Preserving user sessions when migrating to a new host

Continuing the discussion from Move your Discourse Instance to a Different Server:

One issue in migrating a Discourse instance to a new server, or even restoring a backup to a newly built instance, is that all logged in user sessions maybe lost - requiring users to log in again. Depending on the community this could be undesirable because:

  • Some users may be discouraged to participate if they have difficulty re-logging in.
  • Some users may need help recovering their passwords.
  • Some users may create new accounts, split from their posting history and User Notes while leaving behind a zombie account.

The loss of sessions can happen because the Discourse session cookies are encrypted with a randomly generated secret key which is stored in Redis by default.

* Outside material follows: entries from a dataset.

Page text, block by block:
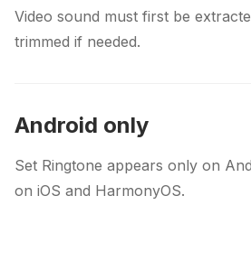
Video sound must first be
trimmed if needed.
Android only
Set Ringtone appears only on
on iOS and HarmonyOS.
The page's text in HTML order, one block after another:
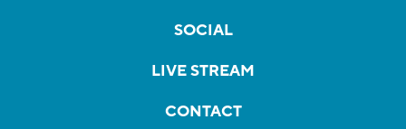
SOCIAL
LIVE STREAM
CONTACT
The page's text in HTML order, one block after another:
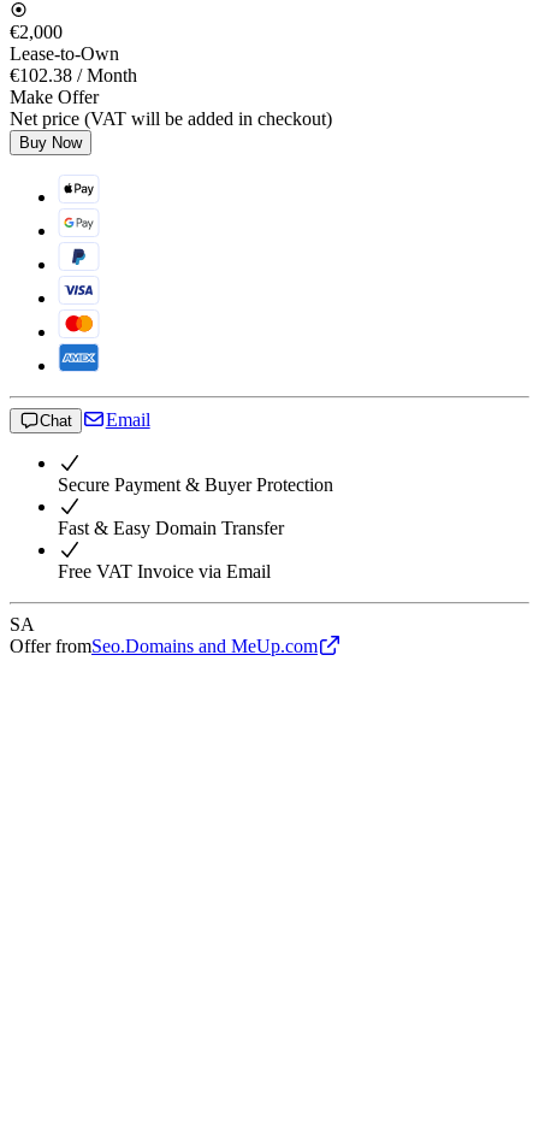
€2,000
Lease-to-Own
€102.38 / Month
Make Offer
Net price (VAT will be added in checkout)
Buy Now
Chat Email
Secure Payment & Buyer Protection
Fast & Easy Domain Transfer
Free VAT Invoice via Email
SA
Offer fromSeo.Domains and MeUp.com
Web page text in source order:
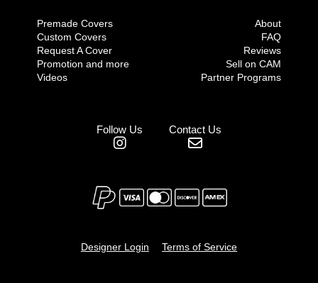
Premade Covers
Custom Covers
Request A Cover
Promotion and more
Videos
About
FAQ
Reviews
Sell on CAM
Partner Programs
Follow Us Contact Us
Designer Login Terms of Service
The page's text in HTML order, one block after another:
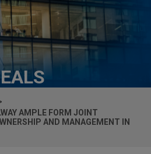
AMPLE FORM JOINT
AND MANAGEMENT IN
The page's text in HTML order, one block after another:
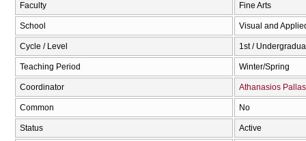
Faculty Fine Arts
School Visual and
Cycle / Level 1st /
Teaching Period Winter/Spring
Coordinator Athanasios Pallas
Common No
Status Active

Redis data are not included in a backup so a new secret key is regenerated when you restore the site onto a new host.

The benefit to this approach is that a compromised backup file doesn’t contain the key needed to compromise user sessions - which could have very bad consequences.

When migrating an Discourse instance, this may however be worked around by following these steps to copy the secret key, enabling host migration while persisting user sessions.

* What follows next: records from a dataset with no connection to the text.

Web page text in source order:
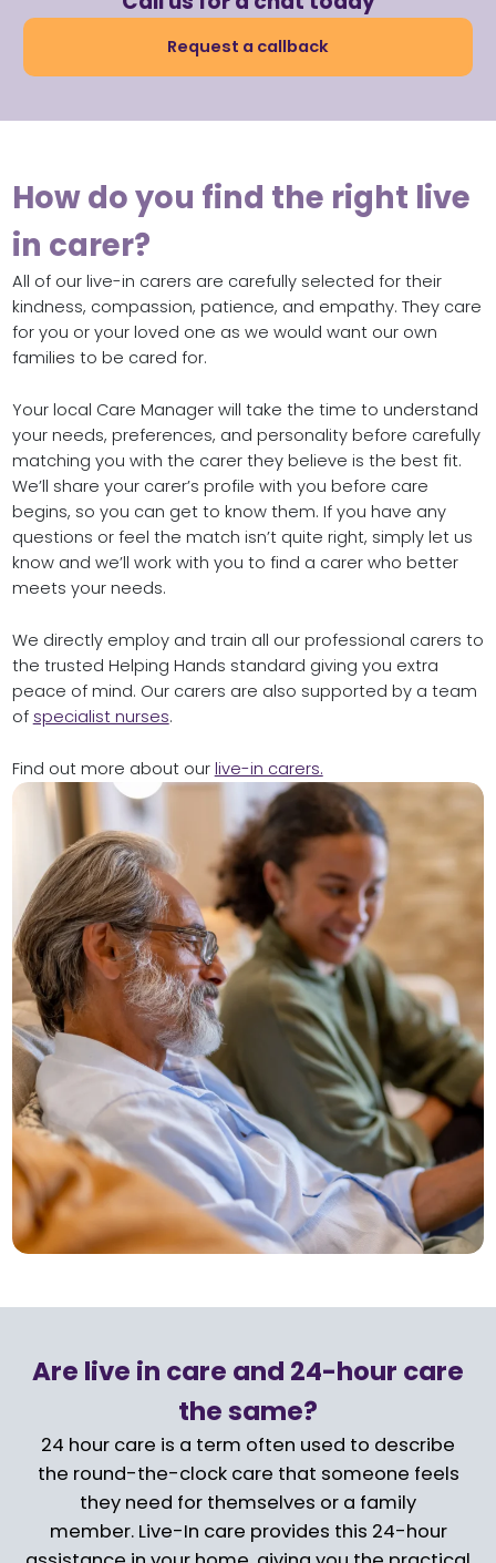
Request a callback
How do you find the right live
in carer?
All of our live-in carers are carefully selected for their
kindness, compassion, patience, and empathy. They care
for you or your loved one as we would want our own
families to be cared for.
Your local Care Manager will take the time to understand
your needs, preferences, and personality before carefully
matching you with the carer they believe is the best fit.
We’ll share your carer’s profile with you before care
begins, so you can get to know them. If you have any
questions or feel the match isn’t quite right, simply let us
know and we’ll work with you to find a carer who better
meets your needs.
We directly employ and train all our professional carers to
the trusted Helping Hands standard giving you extra
peace of mind. Our carers are also supported by a team
of specialist nurses.
Find out more about our live-in carers.
Are live in care and 24-hour care
the same?
24 hour care is a term often used to describe
the round-the-clock care that someone feels
they need for themselves or a family
member. Live-In care provides this 24-hour

Step 1: Retrieve the secret

Enter your existing Discourse instance, run a rails console, then get the secret key:

admin@host:/var/discourse$ ./launcher enter app
root@host:/var/www/discourse# rails console
[1] pry(main)> GlobalSetting.safe_secret_key_base
=> "90.......fed"

Note the value printed on the last line and keep it secure.

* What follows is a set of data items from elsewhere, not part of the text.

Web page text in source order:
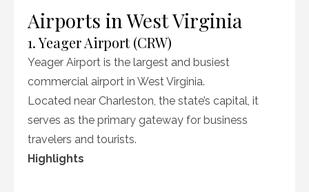
Airports in West Virginia
1. Yeager Airport (CRW)
Yeager Airport is the largest and busiest
commercial airport in West Virginia.
Located near Charleston, the state’s capital, it
serves as the primary gateway for business
travelers and tourists.
Highlights
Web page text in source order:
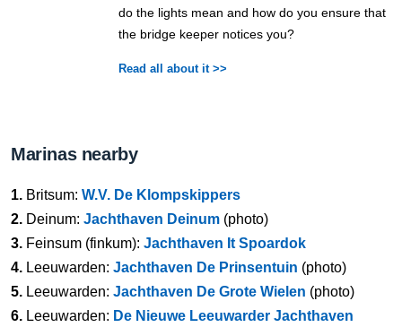
do the lights mean and how do you ensure that
the bridge keeper notices you?
Read all about it >>
Marinas nearby
1. Britsum: W.V. De Klompskippers
2. Deinum: Jachthaven Deinum (photo)
3. Feinsum (finkum): Jachthaven It Spoardok
4. Leeuwarden: Jachthaven De Prinsentuin (photo)
5. Leeuwarden: Jachthaven De Grote Wielen (photo)
6. Leeuwarden: De Nieuwe Leeuwarder Jachthaven
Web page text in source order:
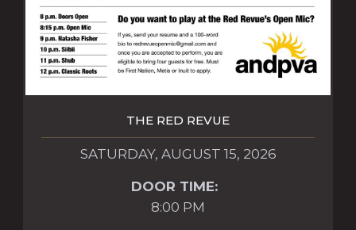
THE RED REVUE
SATURDAY, AUGUST 15, 2026
DOOR TIME:
8:00 PM
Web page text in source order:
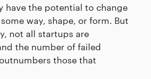
have the potential to change
way, shape, or form. But
not all startups are
the number of failed
those that
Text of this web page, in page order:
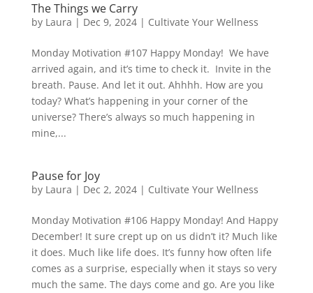
The Things we Carry
by Laura | Dec 9, 2024| Cultivate Your Wellness
Monday Motivation #107 Happy Monday! We have
arrived again, and it’s time to check it. Invite in the
breath. Pause. And let it out. Ahhhh. How are you
today? What’s happening in your corner of the
universe? There’s always so much happening in
mine,...
Pause for Joy
by Laura | Dec 2, 2024| Cultivate Your Wellness
Monday Motivation #106 Happy Monday! And Happy
December! It sure crept up on us didn’t it? Much like
it does. Much like life does. It’s funny how often life
comes as a surprise, especially when it stays so very
much the same. The days come and go. Are you like
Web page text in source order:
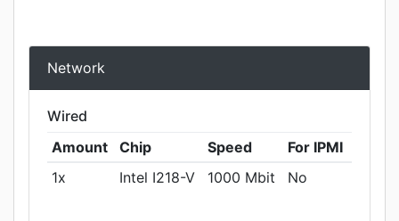
Network
Wired
Amount
Chip Speed
For IPMI
1x
Intel I218-V 1000 Mbit No
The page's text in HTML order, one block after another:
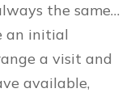
the same…
an initial
a visit and
available,
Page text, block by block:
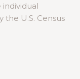
individual
the U.S. Census
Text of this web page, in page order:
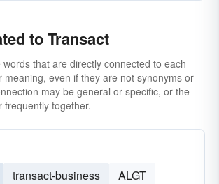
to Transact
that are directly connected to each
meaning, even if they are not synonyms or
may be general or specific, or the
frequently together.
transact-business ALGT
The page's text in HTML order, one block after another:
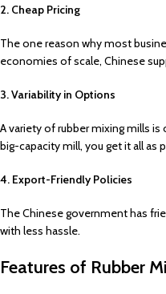
2. Cheap Pricing
The one reason why most
economies of scale, Chinese
3. Variability in Options
A variety of rubber mixing mills
big-capacity mill, you get it all as
4. Export-Friendly Policies
The Chinese government has
with less hassle.
Features of Rubber

Step 2: Set the secret in the the new instance

Assuming you already have a Discourse instance prepared to receive a backup in order to migrate your installation, edit the app.yml to set the secret you just obtained. Add it to the env section:

env:
  DISCOURSE_SECRET_KEY_BASE: "90.......fed"

After adding this, rebuild the instance:

admin@newhost $ launcher rebuild app

Step 3: Verify the secret in the new instance

This is the same as Step 1, except run the commands on the new host:

admin@newhost:/var/discourse$ ./launcher enter app
root@newhost:/var/www/discourse# rails console
[1] pry(main)> GlobalSetting.safe_secret_key_base
=> "90.......fed"

The secret key that is printed should be exactly the same as the key at step 1.

Step 4: Proceed with migration

Set the source Discourse to read-only, take a backup, copy it to the destination Discourse and restore. Update DNS records (or use a hosts file hack for testing) so users are pointed to the new site.

Previously logged in sessions should now persist to the new host.

Warning

You absolutely should not share the secret key between multiple discourse instances. Possession of the secret key would allow someone to decrypt and modify their session cookie on a site, and could have very bad security consequences.

As always, practice and very the above steps on a sandbox instance or test installations prior to working on a real Discourse instance. Prepare for success!

Last, but not least, many thanks to @david for describing this method - I merely tested and wrote it up here (and please feel free to edit or enhance!).